The Irish balked at including a specific religious reference in this resolution and offered instead to introduce a distinct, standalone resolution condemning anti-Semitism in the General Assembly. Support for this resolution was forthcoming from the rest of the EU, the “accession states” about to join the EU, and several other nations, including Canada. The proposed standalone resolution condemned “all manifestations of anti-Semitism wherever they occur,” attacks on synagogues and other religious places, sites and shrines and all “intolerance, incitement, harassment or violence against persons or communities based on ethnic origin or religious belief.”

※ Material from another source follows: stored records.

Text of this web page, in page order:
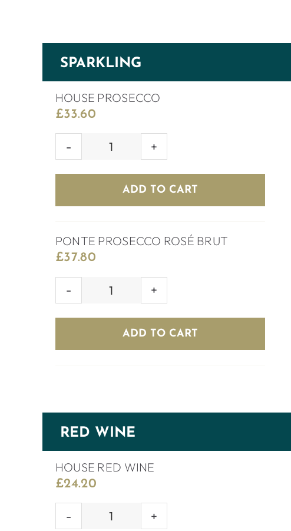
SPARKLING
HOUSE PROSECCO
£33.60
HOUSE
quantity
ADD TO CART
PONTE PROSECCO ROSÉ BRUT
£37.80
PONTE
ROSÉ
BRUT
ADD TO CART
RED WINE
HOUSE RED WINE
£24.20
HOUSE
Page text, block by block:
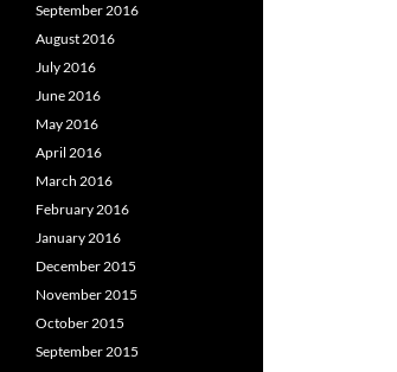
September 2016
August 2016
July 2016
June 2016
May 2016
April 2016
March 2016
February 2016
January 2016
December 2015
November 2015
October 2015
September 2015
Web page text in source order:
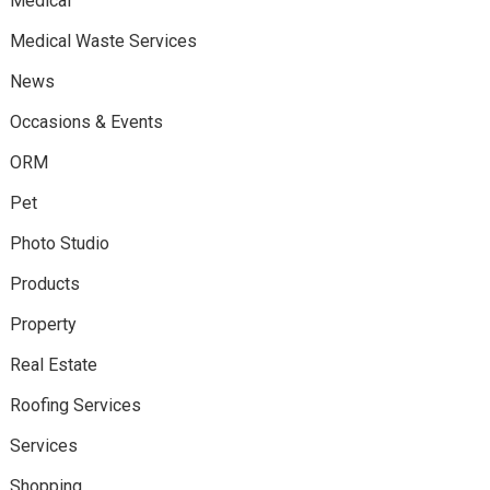
Medical Waste Services
News
Occasions & Events
ORM
Pet
Photo Studio
Products
Property
Real Estate
Roofing Services
Services
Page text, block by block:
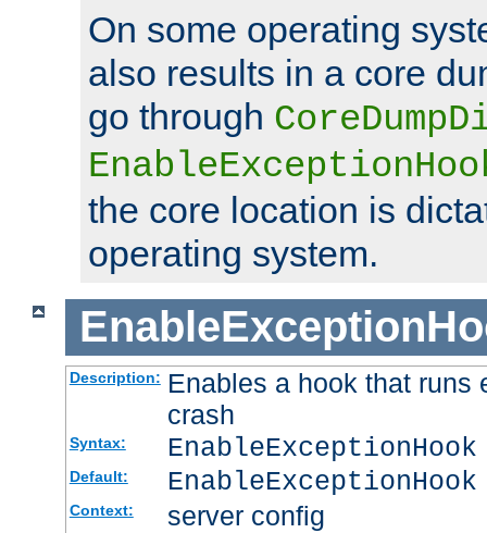
On some operating
also results in a core
go through
the core location is
operating system.
Description: Enables a hook that runs
crash
Syntax:
Default:
Context: server config
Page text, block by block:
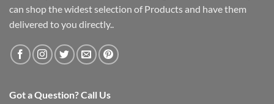
can shop the widest selection of Products and have them
delivered to you directly..
Got a Question? Call Us
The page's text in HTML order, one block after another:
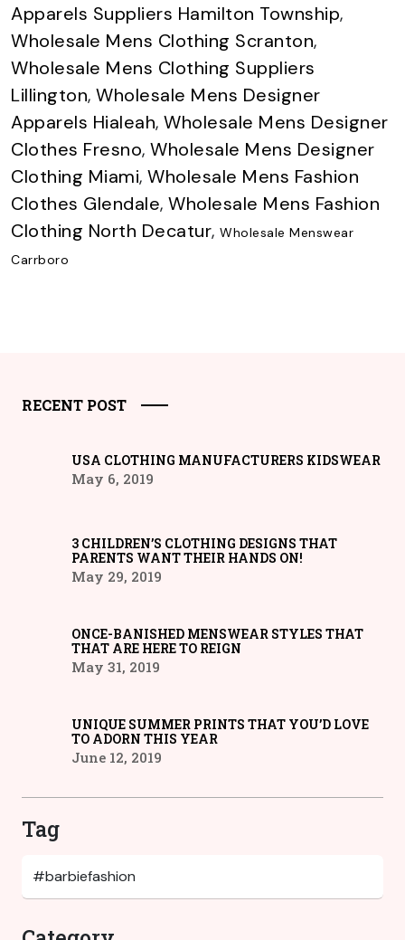
Apparels Suppliers Hamilton Township,
Wholesale Mens Clothing Scranton,
Wholesale Mens Clothing Suppliers
Lillington, Wholesale Mens Designer
Apparels Hialeah, Wholesale Mens Designer
Clothes Fresno, Wholesale Mens Designer
Clothing Miami, Wholesale Mens Fashion
Clothes Glendale, Wholesale Mens Fashion
Clothing North Decatur, Wholesale Menswear
Carrboro
RECENT POST
USA CLOTHING MANUFACTURERS KIDSWEAR
May 6, 2019
3 CHILDREN’S CLOTHING DESIGNS THAT
PARENTS WANT THEIR HANDS ON!
May 29, 2019
ONCE-BANISHED MENSWEAR STYLES THAT
THAT ARE HERE TO REIGN
May 31, 2019
UNIQUE SUMMER PRINTS THAT YOU’D LOVE
TO ADORN THIS YEAR
June 12, 2019
Tag
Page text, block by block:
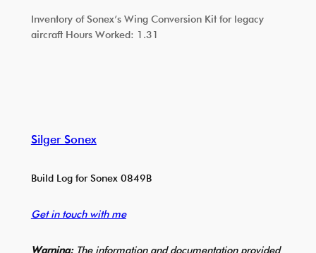
Inventory of Sonex’s Wing Conversion Kit for legacy
aircraft Hours Worked: 1.31
Silger Sonex
Build Log for Sonex 0849B
Get in touch with me
Warning:The information and documentation provided

But a number of UN member states, including many Arab and Muslim ones, insisted that the standalone resolution also include condemnation of intolerance against other named religious and ethnic groups.
The disagreement among assembly members prompted Ireland to withdraw the more specifically worded resolution and offer only the generally worded condemnation.
The anti-Semitism resolution was mothballed, but not torn up, an Irish diplomatic source stated this week.
This means that pressure to revive it could emerge at the upcoming six-week session of the United Nations Human Rights Commission in Geneva.
If it holds to form, the Geneva session would a strongly political one and an “obvious forum” for an effort to revive the Irish resolution, the source said, while adding that Ireland had no current plans to actually reintroduce the resolution.